>>>
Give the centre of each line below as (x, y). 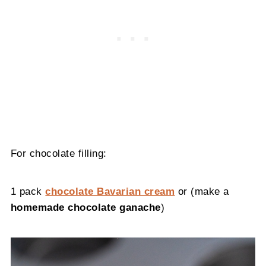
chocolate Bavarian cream (110, 191)
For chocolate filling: (58, 153)
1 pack (28, 191)
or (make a (202, 191)
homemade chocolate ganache (85, 208)
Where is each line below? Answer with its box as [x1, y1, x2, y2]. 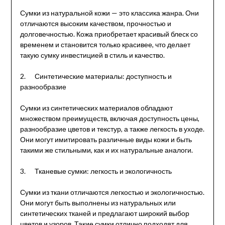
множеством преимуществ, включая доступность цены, [20, 114, 199, 123]
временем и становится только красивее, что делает [20, 40, 190, 49]
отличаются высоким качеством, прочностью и [20, 19, 171, 28]
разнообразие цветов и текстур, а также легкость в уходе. [20, 124, 204, 133]
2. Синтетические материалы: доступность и [20, 71, 172, 80]
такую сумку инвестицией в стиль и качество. [20, 50, 165, 59]
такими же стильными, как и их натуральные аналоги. [20, 145, 193, 154]
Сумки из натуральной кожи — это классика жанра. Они [20, 8, 199, 17]
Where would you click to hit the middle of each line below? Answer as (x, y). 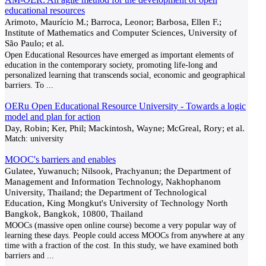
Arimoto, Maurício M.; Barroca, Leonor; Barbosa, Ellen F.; (113, 22)
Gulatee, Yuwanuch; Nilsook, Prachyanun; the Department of (118, 171)
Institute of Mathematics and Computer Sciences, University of (121, 32)
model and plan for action (53, 117)
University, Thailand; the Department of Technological (106, 192)
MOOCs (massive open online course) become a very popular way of (121, 225)
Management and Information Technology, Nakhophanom (113, 181)
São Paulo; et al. (34, 43)
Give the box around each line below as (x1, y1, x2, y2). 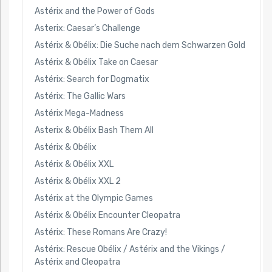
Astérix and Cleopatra (34, 257, 120, 268)
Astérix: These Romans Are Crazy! (34, 227, 167, 238)
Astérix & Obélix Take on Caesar (34, 56, 158, 67)
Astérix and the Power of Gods (34, 5, 155, 16)
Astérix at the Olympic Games (34, 193, 153, 204)
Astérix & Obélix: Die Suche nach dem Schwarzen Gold (34, 39, 245, 50)
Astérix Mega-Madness (34, 107, 124, 118)
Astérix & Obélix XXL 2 (34, 176, 121, 187)
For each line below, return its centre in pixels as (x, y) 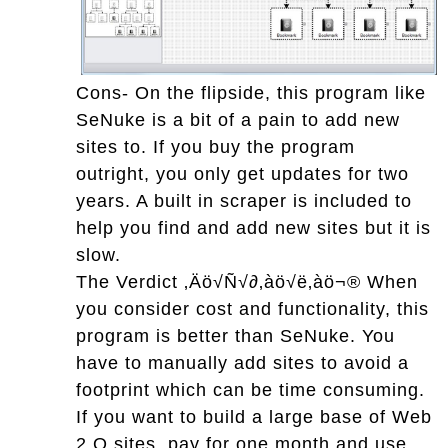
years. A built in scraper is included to (244, 200)
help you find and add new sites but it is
<<<
Aim of the exercise - Produce a verbatim transcription of every line in the listing, images omitted.

Completed exercise -
Give the centre of each line below as (x, y). 
chocolate Bavarian cream (110, 191)
For chocolate filling: (58, 153)
1 pack (28, 191)
or (make a (202, 191)
homemade chocolate ganache (85, 208)
Where is each line below? Answer with its box as [x1, y1, x2, y2]. 
множеством преимуществ, включая доступность цены, [20, 114, 199, 123]
временем и становится только красивее, что делает [20, 40, 190, 49]
отличаются высоким качеством, прочностью и [20, 19, 171, 28]
разнообразие цветов и текстур, а также легкость в уходе. [20, 124, 204, 133]
2. Синтетические материалы: доступность и [20, 71, 172, 80]
такую сумку инвестицией в стиль и качество. [20, 50, 165, 59]
такими же стильными, как и их натуральные аналоги. [20, 145, 193, 154]
Сумки из натуральной кожи — это классика жанра. Они [20, 8, 199, 17]
Where would you click to hit the middle of each line below? Answer as (x, y). 
Arimoto, Maurício M.; Barroca, Leonor; Barbosa, Ellen F.; (113, 22)
Gulatee, Yuwanuch; Nilsook, Prachyanun; the Department of (118, 171)
Institute of Mathematics and Computer Sciences, University of (121, 32)
model and plan for action (53, 117)
University, Thailand; the Department of Technological (106, 192)
MOOCs (massive open online course) become a very popular way of (121, 225)
Management and Information Technology, Nakhophanom (113, 181)
São Paulo; et al. (34, 43)
Give the box around each line below as (x1, y1, x2, y2). 
Astérix and Cleopatra (34, 257, 120, 268)
Astérix: These Romans Are Crazy! (34, 227, 167, 238)
Astérix & Obélix Take on Caesar (34, 56, 158, 67)
Astérix and the Power of Gods (34, 5, 155, 16)
Astérix at the Olympic Games (34, 193, 153, 204)
Astérix & Obélix: Die Suche nach dem Schwarzen Gold (34, 39, 245, 50)
Astérix Mega-Madness (34, 107, 124, 118)
Astérix & Obélix XXL 2 (34, 176, 121, 187)
For each line below, return its centre in pixels as (x, y) 
years. A built in scraper is included to (244, 200)
help you find and add new sites but it is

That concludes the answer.